Le 17 juin 2026, le COLBAC a participé à la 20ᵉ rencontre organisée par Convergence Animaux Politique (CAP). Cet événement a réuni une quinzaine d’associations de protection animale et de nombreux responsables politiques de différentes sensibilités afin d’échanger sur les grands enjeux de la condition animale à l’approche de l’élection présidentielle de 2027.
Parmi eux se trouvaient notamment les députés Anne Stambach-Terrenoir (LFI) et Aymeric Caron (REV – LFI), les collaborateurs des sénateurs Yannick Jadot et Florence Blatrix Contat, le collaborateur de la députée Lisa Belluco, Aminata Niakaté, adjointe au maire de Paris chargée de la condition animale, Sylvain Maschino, co-responsable de la commission condition animale des Écologistes et Manon Thore, Responsable adjointe de la division biodiversité et animal en ville – Agence d’ecologie Urbaine – Mairie de Paris.
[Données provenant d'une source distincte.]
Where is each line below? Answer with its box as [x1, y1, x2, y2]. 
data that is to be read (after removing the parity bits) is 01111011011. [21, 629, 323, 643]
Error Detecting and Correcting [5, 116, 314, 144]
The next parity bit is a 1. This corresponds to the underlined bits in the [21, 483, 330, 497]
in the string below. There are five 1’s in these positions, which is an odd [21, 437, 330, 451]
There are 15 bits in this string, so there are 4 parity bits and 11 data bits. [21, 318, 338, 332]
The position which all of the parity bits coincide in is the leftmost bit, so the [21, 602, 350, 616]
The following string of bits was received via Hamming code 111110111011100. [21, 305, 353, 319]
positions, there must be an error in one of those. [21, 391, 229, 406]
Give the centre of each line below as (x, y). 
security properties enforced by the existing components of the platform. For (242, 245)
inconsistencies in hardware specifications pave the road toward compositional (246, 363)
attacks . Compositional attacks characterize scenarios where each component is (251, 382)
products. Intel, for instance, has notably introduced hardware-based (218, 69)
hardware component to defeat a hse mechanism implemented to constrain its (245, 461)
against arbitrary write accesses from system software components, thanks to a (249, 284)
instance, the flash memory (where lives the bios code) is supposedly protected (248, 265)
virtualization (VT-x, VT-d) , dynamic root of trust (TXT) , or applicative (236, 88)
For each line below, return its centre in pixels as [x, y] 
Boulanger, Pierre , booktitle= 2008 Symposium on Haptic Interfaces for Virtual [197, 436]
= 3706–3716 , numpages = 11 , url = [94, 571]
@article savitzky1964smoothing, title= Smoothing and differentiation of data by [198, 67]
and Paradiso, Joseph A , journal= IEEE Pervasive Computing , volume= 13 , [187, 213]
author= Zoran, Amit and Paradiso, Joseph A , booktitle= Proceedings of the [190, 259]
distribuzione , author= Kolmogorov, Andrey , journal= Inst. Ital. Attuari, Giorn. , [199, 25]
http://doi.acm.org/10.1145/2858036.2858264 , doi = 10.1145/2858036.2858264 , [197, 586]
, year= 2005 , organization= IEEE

De nombreux élus locaux également aussi présents : Catherine Dehay, adjointe au maire de Montreuil, Sandrine Feuillet, conseillère municipale au Pré-St-Gervais, Xavier Landrin, conseiller municipal de Sceaux, Sylvie Pulido, conseillère municipale du 18ème arrondissement de Paris, Sophie Rigard, adjointe au maire de Saint Denis.
La participation de Marine Tondelier, candidate des Écologistes, à cet événement envoie un signal politique fort et ouvre la voie à une mobilisation plus large des candidats.



Sophie Maffre-Baugé, présidente du COLBAC, a pu s’entretenir avec plusieurs responsables politiques, notamment Marine Tondelier et Aymeric Caron, afin d’évoquer le dossier de la corrida.
Ces échanges ont permis de rappeler que la corrida n’est pas seulement un sujet local concernant quelques villes du Sud. C’est avant tout un sujet national, puisque c’est la loi française qui maintient aujourd’hui une dérogation autorisant l’organisation de corridas dans certaines communes au nom d’une tradition locale ininterrompue.
Le COLBAC a insisté sur la nécessité que cette question soit de nouveau portée devant l’Assemblée nationale afin qu’un véritable débat démocratique puisse avoir lieu. Les échanges ont également permis d’alerter plusieurs responsables politiques sur l’influence du lobbying pro-corrida, qui véhicule de nombreuses contre-vérités, notamment en affirmant que la corrida serait indispensable à l’économie des villes taurines. Sophie Maffre-Baugé a notamment rappelé les conclusions du récent rapport de la Chambre régionale des comptes d’Occitanie qui montre qu’il est très difficile d’isoler les retombées économiques propres aux corridas et qu’aucun lien de causalité ne peut être établi avec certitude entre la fréquentation des férias et celle des corridas.
Ces échanges ont également été l’occasion d’expliquer très concrètement le déroulement d’une corrida à plusieurs responsables politiques qui en connaissaient finalement peu les mécanismes. Le COLBAC a pu détailler les différentes phases de la mise à mort, les blessures infligées au taureau tout au long du spectacle et les souffrances qu’il endure, afin que chacun mesure la réalité de cette pratique.
Sophie Maffre-Baugé a également attiré l’attention sur la question des entraînements privés à la corrida, qui constituent aujourd’hui un véritable angle mort de la législation. Au cours de ces entraînements, des animaux sont blessés et mis à mort en dehors de spectacles taurins ouverts au public. Or, ces séances ne sont pas des « courses de taureaux » au sens de la dérogation prévue par le Code pénal. Leur légalité mérite donc d’être sérieusement interrogée.
Plusieurs contacts ont été noués au cours de cette journée et des rendez-vous ont été envisagés afin de poursuivre ce travail de sensibilisation auprès des décideurs politiques.
La rencontre s’est poursuivie autour d’un déjeuner réunissant les associations. Ce moment convivial a permis de créer de nouveaux liens, d’échanger sur les campagnes menées par les différentes organisations, de partager les difficultés rencontrées sur le terrain et de faire émerger de nouvelles perspectives de collaboration.
Informer les responsables politiques sur la réalité de cette pratique, déconstruire les idées reçues et maintenir un dialogue régulier avec les décideurs constituent des leviers essentiels pour faire évoluer la loi et mettre fin à la corrida en France.